— About this exercise —
All of the data below is to be returned unaltered.

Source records
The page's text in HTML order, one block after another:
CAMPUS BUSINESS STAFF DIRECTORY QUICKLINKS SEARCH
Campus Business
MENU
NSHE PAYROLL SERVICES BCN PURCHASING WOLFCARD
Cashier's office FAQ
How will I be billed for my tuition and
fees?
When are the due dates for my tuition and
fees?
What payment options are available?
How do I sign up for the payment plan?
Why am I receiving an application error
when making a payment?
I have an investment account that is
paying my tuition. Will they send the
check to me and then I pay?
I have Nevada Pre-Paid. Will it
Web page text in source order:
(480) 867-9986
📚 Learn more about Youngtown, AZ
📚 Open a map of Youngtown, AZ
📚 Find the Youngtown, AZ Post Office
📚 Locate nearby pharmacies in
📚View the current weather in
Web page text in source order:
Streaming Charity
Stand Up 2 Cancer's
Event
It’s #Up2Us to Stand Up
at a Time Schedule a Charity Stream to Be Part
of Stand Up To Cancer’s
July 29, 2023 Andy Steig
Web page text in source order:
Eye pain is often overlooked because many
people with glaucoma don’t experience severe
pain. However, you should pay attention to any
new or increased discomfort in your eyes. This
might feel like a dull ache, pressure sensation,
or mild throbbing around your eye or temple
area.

— Answer to this task —
The page's text in HTML order, one block after another:
CAMPUS BUSINESS STAFF DIRECTORY QUICKLINKS SEARCH
Campus Business
MENU
NSHE PAYROLL SERVICES BCN PURCHASING WOLFCARD
Cashier's office FAQ
How will I be billed for my tuition and
fees?
When are the due dates for my tuition and
fees?
What payment options are available?
How do I sign up for the payment plan?
Why am I receiving an application error
when making a payment?
I have an investment account that is
paying my tuition. Will they send the
check to me and then I pay?
I have Nevada Pre-Paid. Will it
Web page text in source order:
(480) 867-9986
📚 Learn more about Youngtown, AZ
📚 Open a map of Youngtown, AZ
📚 Find the Youngtown, AZ Post Office
📚 Locate nearby pharmacies in
📚View the current weather in
Web page text in source order:
Streaming Charity
Stand Up 2 Cancer's
Event
It’s #Up2Us to Stand Up
at a Time Schedule a Charity Stream to Be Part
of Stand Up To Cancer’s
July 29, 2023 Andy Steig
Web page text in source order:
Eye pain is often overlooked because many
people with glaucoma don’t experience severe
pain. However, you should pay attention to any
new or increased discomfort in your eyes. This
might feel like a dull ache, pressure sensation,
or mild throbbing around your eye or temple
area.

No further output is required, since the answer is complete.